What the task requires:
Retype nothing except the lines below from the one with "ATL is a London" through the one with "were outstanding and provided funk beats", exactly, with images left out.

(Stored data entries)
>>>

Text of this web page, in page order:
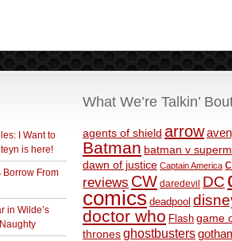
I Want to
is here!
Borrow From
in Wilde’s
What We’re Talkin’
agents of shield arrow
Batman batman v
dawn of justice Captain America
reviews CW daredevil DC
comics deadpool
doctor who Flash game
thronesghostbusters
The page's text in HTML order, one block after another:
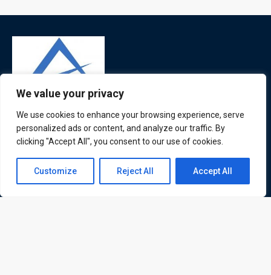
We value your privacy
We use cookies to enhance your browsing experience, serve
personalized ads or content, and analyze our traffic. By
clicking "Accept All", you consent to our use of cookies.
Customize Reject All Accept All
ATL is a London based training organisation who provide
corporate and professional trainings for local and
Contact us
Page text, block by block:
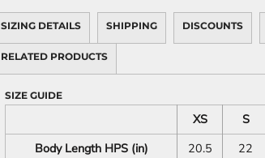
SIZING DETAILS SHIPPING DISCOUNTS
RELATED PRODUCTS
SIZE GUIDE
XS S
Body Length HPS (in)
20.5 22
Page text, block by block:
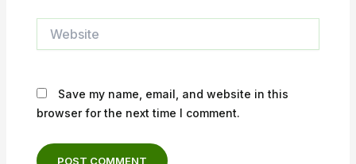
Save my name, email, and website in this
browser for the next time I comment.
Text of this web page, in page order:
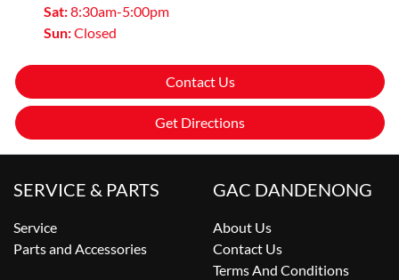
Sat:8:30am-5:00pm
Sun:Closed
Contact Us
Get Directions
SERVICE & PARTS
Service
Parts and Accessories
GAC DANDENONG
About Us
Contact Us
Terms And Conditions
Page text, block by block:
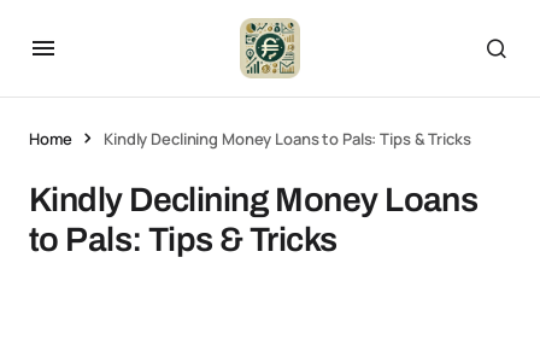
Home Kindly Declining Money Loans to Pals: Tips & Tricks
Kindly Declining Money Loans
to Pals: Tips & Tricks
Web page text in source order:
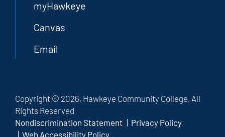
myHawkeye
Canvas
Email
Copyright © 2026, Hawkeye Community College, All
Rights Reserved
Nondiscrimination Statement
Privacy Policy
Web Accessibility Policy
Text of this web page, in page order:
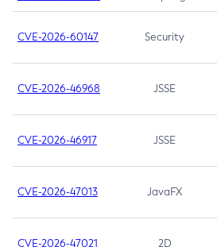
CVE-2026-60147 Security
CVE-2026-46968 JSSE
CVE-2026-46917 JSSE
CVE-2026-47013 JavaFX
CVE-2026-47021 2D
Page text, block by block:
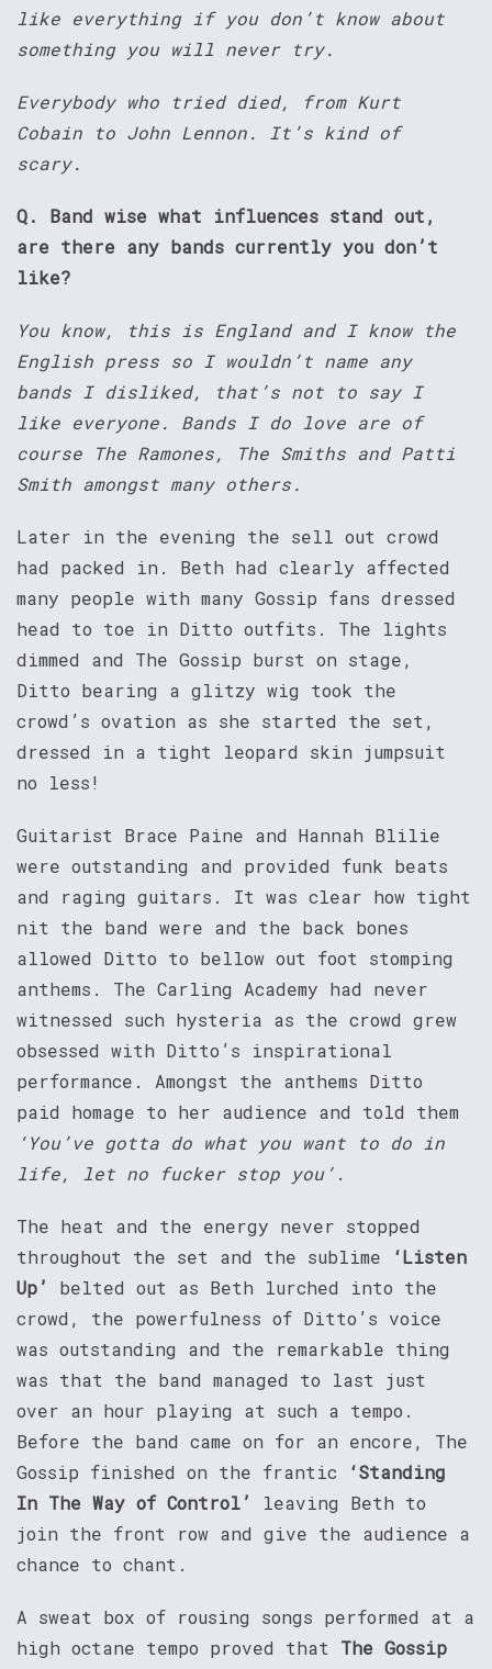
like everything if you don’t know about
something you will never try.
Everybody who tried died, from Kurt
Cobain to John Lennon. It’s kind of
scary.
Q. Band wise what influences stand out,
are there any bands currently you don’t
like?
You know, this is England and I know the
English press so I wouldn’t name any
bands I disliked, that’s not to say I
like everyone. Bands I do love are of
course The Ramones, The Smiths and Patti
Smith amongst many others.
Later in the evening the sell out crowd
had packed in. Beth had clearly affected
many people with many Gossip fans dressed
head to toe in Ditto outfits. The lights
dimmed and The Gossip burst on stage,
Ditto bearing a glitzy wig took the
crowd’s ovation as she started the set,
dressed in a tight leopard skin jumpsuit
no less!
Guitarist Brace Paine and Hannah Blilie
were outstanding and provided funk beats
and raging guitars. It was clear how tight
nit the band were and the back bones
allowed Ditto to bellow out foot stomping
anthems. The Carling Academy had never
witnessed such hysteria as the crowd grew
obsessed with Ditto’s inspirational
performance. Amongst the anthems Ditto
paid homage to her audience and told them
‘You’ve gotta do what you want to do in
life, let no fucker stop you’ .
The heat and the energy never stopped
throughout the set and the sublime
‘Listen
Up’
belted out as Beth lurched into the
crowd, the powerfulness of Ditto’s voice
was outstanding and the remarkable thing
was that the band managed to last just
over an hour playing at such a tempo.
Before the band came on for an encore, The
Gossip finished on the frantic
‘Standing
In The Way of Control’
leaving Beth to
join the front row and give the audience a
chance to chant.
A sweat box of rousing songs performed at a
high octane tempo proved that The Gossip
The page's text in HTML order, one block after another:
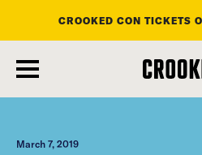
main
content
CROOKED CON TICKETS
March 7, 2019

<<<
>>>

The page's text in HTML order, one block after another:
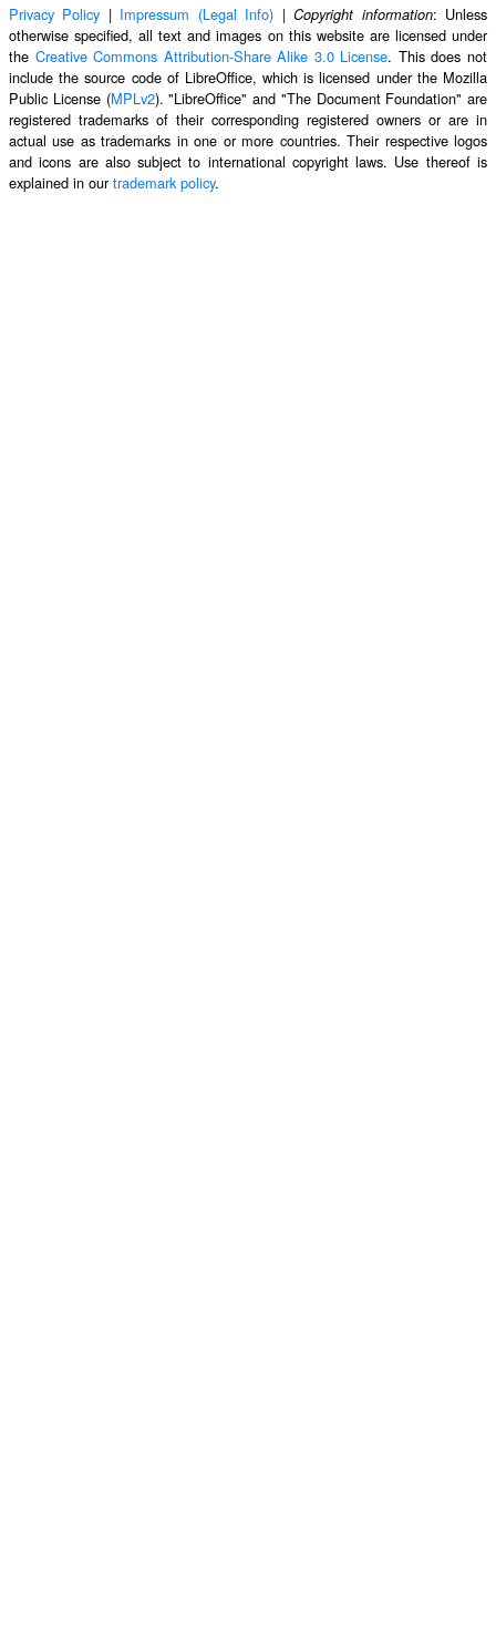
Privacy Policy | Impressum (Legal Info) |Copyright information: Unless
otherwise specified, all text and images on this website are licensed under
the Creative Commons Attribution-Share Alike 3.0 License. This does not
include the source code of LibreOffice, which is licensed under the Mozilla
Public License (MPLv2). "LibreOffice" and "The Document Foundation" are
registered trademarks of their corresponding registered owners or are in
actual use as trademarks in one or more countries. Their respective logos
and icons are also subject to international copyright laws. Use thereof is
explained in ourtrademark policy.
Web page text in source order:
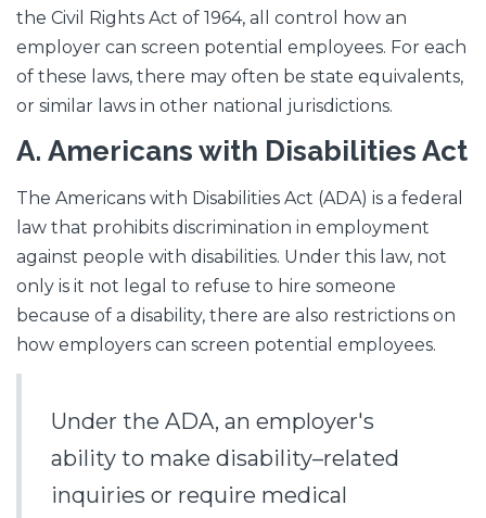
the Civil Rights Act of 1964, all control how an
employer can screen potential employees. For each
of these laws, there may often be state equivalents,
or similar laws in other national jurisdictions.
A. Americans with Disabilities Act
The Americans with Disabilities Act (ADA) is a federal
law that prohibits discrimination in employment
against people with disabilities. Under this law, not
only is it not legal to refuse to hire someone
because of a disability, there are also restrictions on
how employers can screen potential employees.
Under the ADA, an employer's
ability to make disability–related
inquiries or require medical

<<<

Expected answer:
ATL is a London based training organisation who provide
corporate and professional trainings for local and
Contact us
Page text, block by block:
SIZING DETAILS SHIPPING DISCOUNTS
RELATED PRODUCTS
SIZE GUIDE
XS S
Body Length HPS (in)
20.5 22
Page text, block by block:
Save my name, email, and website in this
browser for the next time I comment.
Text of this web page, in page order:
Sat:8:30am-5:00pm
Sun:Closed
Contact Us
Get Directions
SERVICE & PARTS
Service
Parts and Accessories
GAC DANDENONG
About Us
Contact Us
Terms And Conditions
Page text, block by block:
Home Kindly Declining Money Loans to Pals: Tips & Tricks
Kindly Declining Money Loans
to Pals: Tips & Tricks
Web page text in source order:
myHawkeye
Canvas
Email
Copyright © 2026, Hawkeye Community College, All
Rights Reserved
Nondiscrimination Statement
Privacy Policy
Web Accessibility Policy
Text of this web page, in page order:
CVE-2026-60147 Security
CVE-2026-46968 JSSE
CVE-2026-46917 JSSE
CVE-2026-47013 JavaFX
CVE-2026-47021 2D
Page text, block by block:
like everything if you don’t know about
something you will never try.
Everybody who tried died, from Kurt
Cobain to John Lennon. It’s kind of
scary.
Q. Band wise what influences stand out,
are there any bands currently you don’t
like?
You know, this is England and I know the
English press so I wouldn’t name any
bands I disliked, that’s not to say I
like everyone. Bands I do love are of
course The Ramones, The Smiths and Patti
Smith amongst many others.
Later in the evening the sell out crowd
had packed in. Beth had clearly affected
many people with many Gossip fans dressed
head to toe in Ditto outfits. The lights
dimmed and The Gossip burst on stage,
Ditto bearing a glitzy wig took the
crowd’s ovation as she started the set,
dressed in a tight leopard skin jumpsuit
no less!
Guitarist Brace Paine and Hannah Blilie
were outstanding and provided funk beats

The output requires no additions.